Die IL-1-Aktivität wird mittels eines MNC-Proliferationsassays in einem Kulturüberstand bestimmt. Humane Monozyten (MNC) werden aus dem peripheren Blut freiwilliger Spender isoliert (8 × 10⁵ MNC/200 ml) und diese in ein Glas überführt und gleichzeitig mit Testsubstanz versetzt. Für die Testung der biologischen Aktivität in vitro werden die Zellen zunächst mit LPS stimuliert (10 ng/ml). Nach einer Inkubationszeit von 8 Stunden werden 150 ml des Kulturüberstandes auf Cytokinfreisetzung hin untersucht. Die IL- 1-Aktivität wird mittels eines Fibroblasten-Proliferationsassays in einem Kulturüberstand bestimmt. Die dazu notwendigen Fibroblasten wurden aus humaner Vorhaut gewonnen. Die Proliferation dieser Fibroblasten wurde durch IL-1 gesteigert. Durch einen Vergleich der Dosiswirkungskurve des Kulturüberstandes mit der Kurve des Standards in einer Probitanalyse wird die biologische Aktivität im Kulturüberstand bestimmt. Das LPS aus einem bekannten endotoxisch aktiven Bakterienstamm (Salmonella friedenau) dient als Referenz (positive Kontrolle) und ist daher in der Abb. 6 mit aufgeführt.

b) TNFα-Aktivität

Die TNFα-Aktivität in einem Kulturüberstand wird in einem Zytotoxizitätsassay mit der TNF-empfindlichen Zellinie L929 bestimmt. Der Vergleich der Dosiswirkungskurve des Kulturüberstandes mit der Kurve des Standards in einer Probitanalyse läßt die Bestimmung der TNF-Aktivität zu. Auch hier dient ein bekannt endotoxisch aktives LPS aus Salmonella friedenau als positive Kontrolle.
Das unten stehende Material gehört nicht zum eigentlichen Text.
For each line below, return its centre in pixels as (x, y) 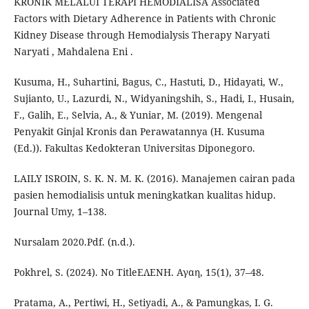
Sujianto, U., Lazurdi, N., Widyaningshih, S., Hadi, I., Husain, (154, 99)
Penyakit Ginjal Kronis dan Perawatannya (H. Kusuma (139, 132)
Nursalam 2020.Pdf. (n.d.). (74, 242)
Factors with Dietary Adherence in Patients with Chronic (144, 19)
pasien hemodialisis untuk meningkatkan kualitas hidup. (144, 195)
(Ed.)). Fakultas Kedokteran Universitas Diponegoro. (134, 148)
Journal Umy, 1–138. (60, 212)
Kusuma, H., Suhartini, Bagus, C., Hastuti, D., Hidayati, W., (148, 82)

Die Ergebnisse sind in der Abb. 5 graphisch dargestellt. Die Ergebnisse zeigen, daß sich hinsichtlich der IL-1 und der TNFα-Ausschüttung keine signifikanten Unterschiede zwischen dem LPS aus Salmonella friedenau, das als Standard und Positivkontrolle dient, und dem LPS aus dem Stamm DSM 6601 feststellen lassen (Abb. 5, Bild 1 und 2, unten). Dies wird auch dadurch bestätigt, daß das Lipoid A des Stammes DSM 6601 fast deckungsgleich aktiv mit dem hoch aufgereinigten Lipoid A von E. coli (Abb. 5, Darstellung 1 und 2, oben) ist.

Claims (6)

1. Lipopolysaccharid (LPS) aus Escherichia coli, gekennzeichnet durch die Kombination einer O-Kette des E. coli O6-Typs mit nur einer repeating unit, eines Lipoid A mit der an sich für E. coli bekannten Struktur sowie einem Kernoligosaccharid mit 4 Hep-, 6 Glc- und 2 Gal-Resten als wesentlichen Bestandteilen.

2. LPS nach Anspruch 1, gekennzeichnet durch einen Gehalt an 8 Phosphatresten pro Molekül LPS.

3. LPS nach Anspruch 1 oder 2, gekennzeichnet durch einen Gehalt an 0,5 mol P-Etn pro Molekül LPS.

4. Verfahren zur Gewinnung von LPS nach Anspruch 1 bis 3, dadurch gekennzeichnet, daß die gewaschene und getrocknete E. coli Bakterienmasse in an sich bekannter Weise einer Phenol/Wasserextraktion unterworfen und der so gewonnene Extrakt einer Behandlung mit RNAsen/DNAsen und Proteinase K unterzogen wird.

5. Verfahren nach Anspruch 4, dadurch gekennzeichnet, daß E. coli Stamm DSM 6601 eingesetzt wird.

6. Verwendung von Lipopolysaccharid aus E. coli Stamm DSM 6601 nach Anspruch 1 bis 3 für mikrobiologische, biotechnische, analytische, diagnostische und/oder medizinische Zwecke.